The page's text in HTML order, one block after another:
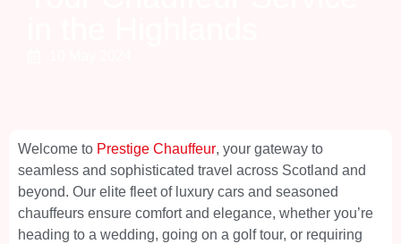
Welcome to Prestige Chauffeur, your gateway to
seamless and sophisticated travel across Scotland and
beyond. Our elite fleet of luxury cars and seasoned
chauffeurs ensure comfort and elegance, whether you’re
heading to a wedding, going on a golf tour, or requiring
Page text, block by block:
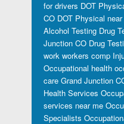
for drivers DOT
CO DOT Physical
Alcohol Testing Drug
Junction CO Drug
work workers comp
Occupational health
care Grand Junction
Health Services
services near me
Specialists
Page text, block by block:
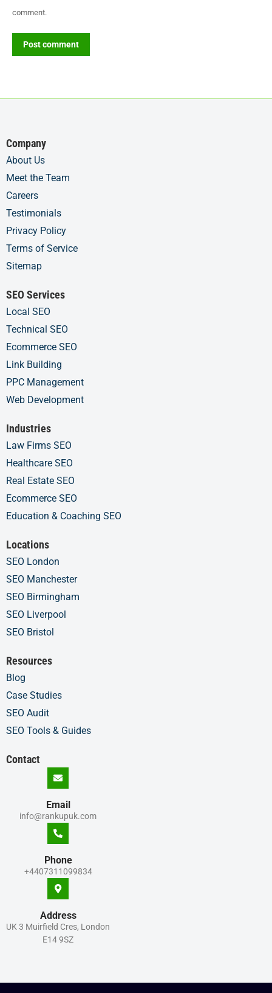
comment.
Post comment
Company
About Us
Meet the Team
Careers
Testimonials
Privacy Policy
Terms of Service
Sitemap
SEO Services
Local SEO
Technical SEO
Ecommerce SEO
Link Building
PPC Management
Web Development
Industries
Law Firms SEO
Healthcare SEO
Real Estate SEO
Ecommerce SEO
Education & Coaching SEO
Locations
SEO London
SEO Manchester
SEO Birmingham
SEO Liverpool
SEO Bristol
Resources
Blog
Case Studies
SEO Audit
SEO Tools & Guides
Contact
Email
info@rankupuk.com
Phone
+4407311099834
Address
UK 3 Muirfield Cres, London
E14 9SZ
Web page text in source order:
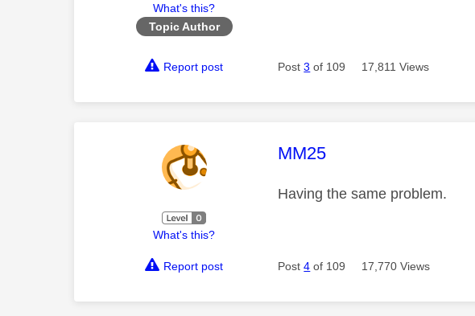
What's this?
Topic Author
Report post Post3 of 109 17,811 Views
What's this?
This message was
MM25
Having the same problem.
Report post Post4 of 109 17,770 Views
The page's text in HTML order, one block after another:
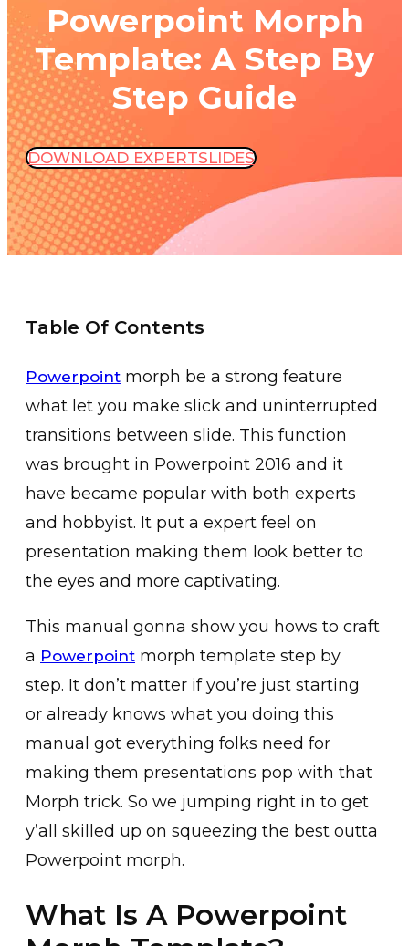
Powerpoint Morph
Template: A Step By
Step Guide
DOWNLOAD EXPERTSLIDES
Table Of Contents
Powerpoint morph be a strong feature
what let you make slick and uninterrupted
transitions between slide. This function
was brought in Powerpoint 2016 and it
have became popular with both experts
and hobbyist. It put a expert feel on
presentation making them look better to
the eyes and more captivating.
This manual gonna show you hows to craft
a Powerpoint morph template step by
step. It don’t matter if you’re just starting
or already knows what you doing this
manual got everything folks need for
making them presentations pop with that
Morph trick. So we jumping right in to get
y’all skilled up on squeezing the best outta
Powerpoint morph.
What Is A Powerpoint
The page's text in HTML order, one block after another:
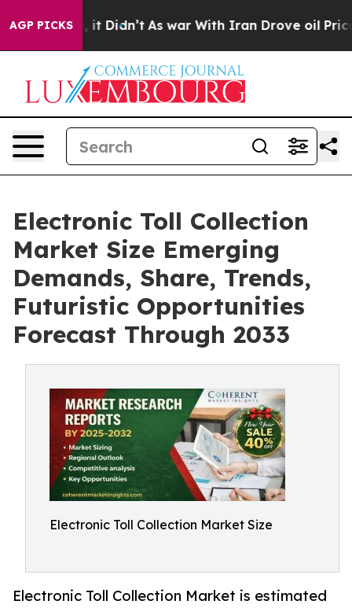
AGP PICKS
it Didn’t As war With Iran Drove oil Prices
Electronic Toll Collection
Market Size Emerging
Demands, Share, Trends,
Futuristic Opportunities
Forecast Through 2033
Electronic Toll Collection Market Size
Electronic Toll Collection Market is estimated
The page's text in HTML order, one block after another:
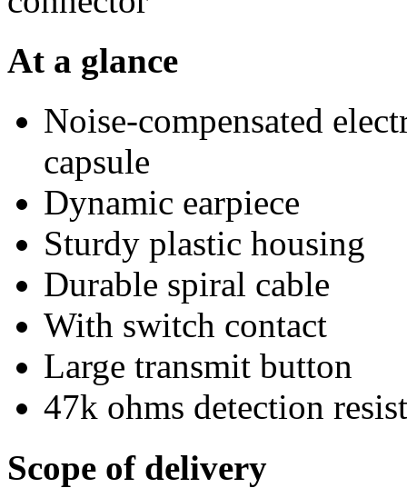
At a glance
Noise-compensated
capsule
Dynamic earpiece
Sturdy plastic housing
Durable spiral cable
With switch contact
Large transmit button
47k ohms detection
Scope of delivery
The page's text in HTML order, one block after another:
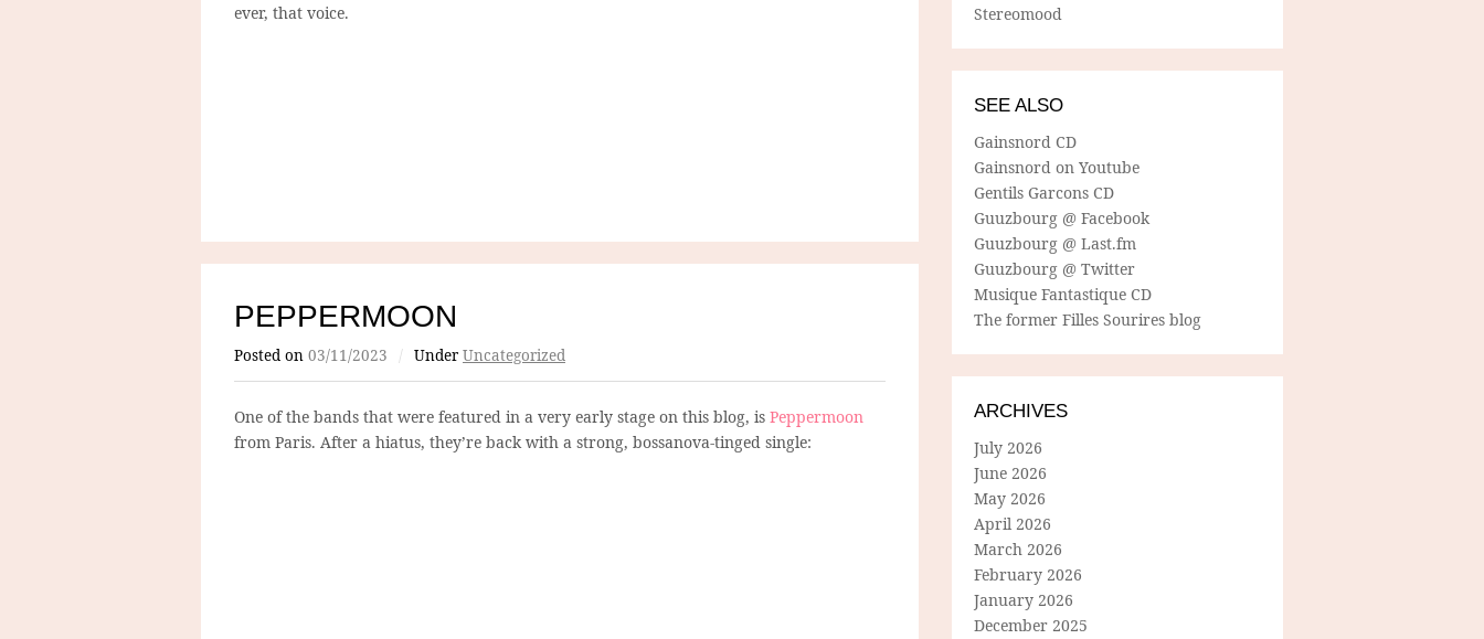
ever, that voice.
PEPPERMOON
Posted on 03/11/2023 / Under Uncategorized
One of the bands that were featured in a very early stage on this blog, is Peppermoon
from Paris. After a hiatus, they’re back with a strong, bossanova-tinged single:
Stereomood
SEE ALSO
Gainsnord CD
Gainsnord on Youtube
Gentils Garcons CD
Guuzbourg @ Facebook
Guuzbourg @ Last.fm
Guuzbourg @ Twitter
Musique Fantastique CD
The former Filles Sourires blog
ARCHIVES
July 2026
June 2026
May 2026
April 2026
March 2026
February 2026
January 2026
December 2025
- - -
▸ **PROBLEM DESCRIPTION**
Starting at the line that contains "Forecast Through 2033" and ending with the last line of the data, transcribe every line exactly; skip the pictures.

▸ **TASK RESULT**
Forecast Through 2033
Electronic Toll Collection Market Size
Electronic Toll Collection Market is estimated
The page's text in HTML order, one block after another:
At a glance
Noise-compensated
capsule
Dynamic earpiece
Sturdy plastic housing
Durable spiral cable
With switch contact
Large transmit button
47k ohms detection
Scope of delivery
The page's text in HTML order, one block after another:
ever, that voice.
PEPPERMOON
Posted on 03/11/2023 / Under Uncategorized
One of the bands that were featured in a very early stage on this blog, is Peppermoon
from Paris. After a hiatus, they’re back with a strong, bossanova-tinged single:
Stereomood
SEE ALSO
Gainsnord CD
Gainsnord on Youtube
Gentils Garcons CD
Guuzbourg @ Facebook
Guuzbourg @ Last.fm
Guuzbourg @ Twitter
Musique Fantastique CD
The former Filles Sourires blog
ARCHIVES
July 2026
June 2026
May 2026
April 2026
March 2026
February 2026
January 2026
December 2025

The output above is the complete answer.